Step 3. H(p_data, p_model) - H(p_data) ≈ 1.0807 - 1.0549 ≈ 0.0258 nats. This matches the KL from Part 1 exactly. The identity holds: cross-entropy is forward KL plus the (model-independent) data entropy.

The practical lesson: when a paper says “minimize cross-entropy” and another says “minimize KL,” they are minimizing the same thing up to a model-independent constant.

Flashcards

Ten cards. Click any card to reveal the answer. Use the Print flashcards button to lay out the full set as one card per page, ready to print or save as a PDF for offline review.

Q. What is the definition of KL(p || q)?

KL(p || q) = E_{x ~ p}[ log(p(x) / q(x)) ] = sum_x p(x) · log(p(x) / q(x)). (Integral for continuous x.) An expected log-ratio.

Q. What are the three key properties of KL divergence?

(1) Non-negative: KL(p || q) >= 0 always. (2) Zero only at equality: KL(p || q) = 0 iff p = q. (3) Asymmetric: KL(p || q) != KL(q || p) in general. Not a metric.

Q. In one line, why is minimizing forward KL the same as maximizing expected log-likelihood?

KL(p_data || p_model) = E_{p_data}[log p_data] - E_{p_data}[log p_model]. The first term doesn’t depend on the model, so minimizing KL ≡ maximizing E_{p_data}[log p_model].

Q. Why is empirical NLL the practical version of minimizing forward KL?

The expectation E_{p_data}[log p_model(x)] is estimated by Monte Carlo from training samples: (1/N) sum_i log p_model(x_i). Maximizing that = maximum likelihood; equivalently, minimizing -(1/N) sum_i log p_model(x_i) = minimizing the empirical NLL.

Q. State the identity linking forward KL, cross-entropy, and entropy.

KL(p_data || p_model) = H(p_data, p_model) - H(p_data). Cross-entropy minus entropy of the data. The data entropy is model-independent, so KL and cross-entropy differ only by a constant.

Q. Why do we use forward KL (not reverse KL) for training?

Practical: forward KL needs expectations under p_data (free via samples) and evaluations of p_model (we can do). Reverse KL needs log p_data(x), which we cannot evaluate. Behavioral: forward KL is mass-covering (penalizes missing modes); reverse KL is mode-seeking (can collapse).

Q. What is the difference between mass-covering and mode-seeking behavior?

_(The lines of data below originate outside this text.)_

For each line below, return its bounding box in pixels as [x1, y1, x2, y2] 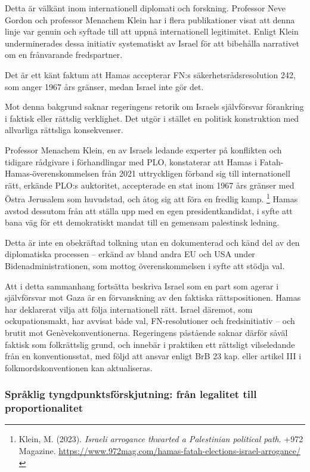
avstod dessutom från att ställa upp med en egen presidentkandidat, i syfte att [5, 204, 293, 217]
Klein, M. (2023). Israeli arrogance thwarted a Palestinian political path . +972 [18, 433, 303, 445]
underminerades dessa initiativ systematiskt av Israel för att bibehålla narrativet [5, 36, 299, 49]
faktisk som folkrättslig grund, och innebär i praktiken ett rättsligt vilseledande [5, 338, 295, 350]
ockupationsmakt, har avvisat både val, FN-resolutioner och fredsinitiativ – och [5, 314, 295, 327]
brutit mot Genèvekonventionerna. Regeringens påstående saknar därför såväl [5, 326, 288, 338]
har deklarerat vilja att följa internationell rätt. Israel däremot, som [5, 303, 253, 315]
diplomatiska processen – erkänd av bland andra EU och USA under [5, 248, 255, 260]
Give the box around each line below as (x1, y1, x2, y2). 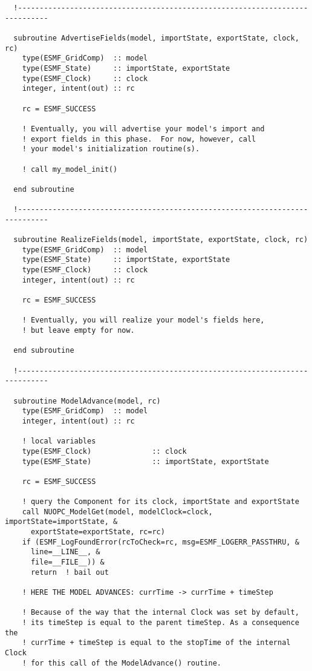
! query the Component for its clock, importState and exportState (22, 497, 299, 506)
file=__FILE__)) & (30, 558, 105, 567)
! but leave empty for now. (22, 326, 135, 335)
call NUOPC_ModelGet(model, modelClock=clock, (22, 507, 213, 516)
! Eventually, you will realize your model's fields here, (22, 316, 265, 325)
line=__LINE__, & (30, 548, 100, 557)
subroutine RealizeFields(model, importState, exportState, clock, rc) (13, 235, 308, 244)
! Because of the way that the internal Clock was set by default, (22, 608, 299, 617)

Mass-covering (forward KL): the model is penalized for assigning low probability where data has high probability, so it tends to spread probability to cover all modes. Mode-seeking (reverse KL): the model is penalized for assigning high probability where data has none, so it tends to concentrate on a few modes.

Q. Which paradigms train on forward KL, and which explicitly do not?

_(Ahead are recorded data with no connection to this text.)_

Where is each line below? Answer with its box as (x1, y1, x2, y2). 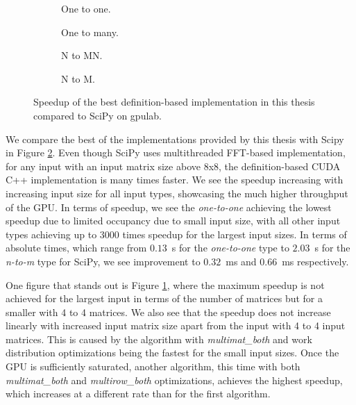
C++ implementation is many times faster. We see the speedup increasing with (6, 172, 344, 187)
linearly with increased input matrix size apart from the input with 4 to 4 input (6, 318, 346, 333)
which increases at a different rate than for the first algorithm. (6, 386, 271, 401)
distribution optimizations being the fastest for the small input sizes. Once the (6, 345, 339, 360)
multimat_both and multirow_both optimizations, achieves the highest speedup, (6, 372, 343, 387)
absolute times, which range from (6, 240, 147, 255)
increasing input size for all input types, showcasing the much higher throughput (6, 185, 348, 200)
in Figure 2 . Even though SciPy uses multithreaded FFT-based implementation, (6, 145, 346, 160)
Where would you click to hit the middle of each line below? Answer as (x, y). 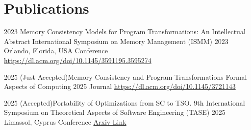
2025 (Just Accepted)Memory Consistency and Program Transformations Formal (125, 76)
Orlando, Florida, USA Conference (56, 51)
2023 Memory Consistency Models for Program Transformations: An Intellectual (125, 32)
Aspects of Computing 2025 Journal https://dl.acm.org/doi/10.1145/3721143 (120, 86)
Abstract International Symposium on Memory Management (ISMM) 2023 (116, 41)
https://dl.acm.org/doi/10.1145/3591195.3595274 (78, 60)
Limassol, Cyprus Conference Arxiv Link (65, 121)
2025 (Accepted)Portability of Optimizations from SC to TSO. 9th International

Train on forward KL: autoregressive (L2), normalizing flows (L4), VAEs via the ELBO lower bound (L5-6). Do not: GANs (adversarial divergence like JS or Wasserstein). Connected via equivalences: diffusion (L12-14).

Q. What is perplexity, and what KL fact makes it a usable cross-model metric?

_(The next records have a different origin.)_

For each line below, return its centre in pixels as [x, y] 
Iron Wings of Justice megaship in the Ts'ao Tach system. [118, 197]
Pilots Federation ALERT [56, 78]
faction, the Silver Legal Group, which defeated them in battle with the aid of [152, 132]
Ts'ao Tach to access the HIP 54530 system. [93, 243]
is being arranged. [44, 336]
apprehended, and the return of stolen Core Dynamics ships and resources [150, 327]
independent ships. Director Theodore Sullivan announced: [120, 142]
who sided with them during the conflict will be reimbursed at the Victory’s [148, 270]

Perplexity = exp(NLL per token). Because two autoregressive language models trained on the same data both minimize the same forward KL (empirical NLL), their NLLs (and exponentials thereof) are directly comparable. The shared objective is what makes cross-model comparison meaningful.

Q. Why isn't the absolute value of an NLL informative on its own?

Because the forward-KL identity has a model-independent constant (+H(p_data)) baked into the NLL via the Monte Carlo estimate: empirical NLL equals KL plus the data entropy, and only the KL part is what the model can affect. So absolute NLL values mix the model’s KL with the data’s intrinsic entropy. Only relative NLL (across models on the same data, or across epochs) is meaningful.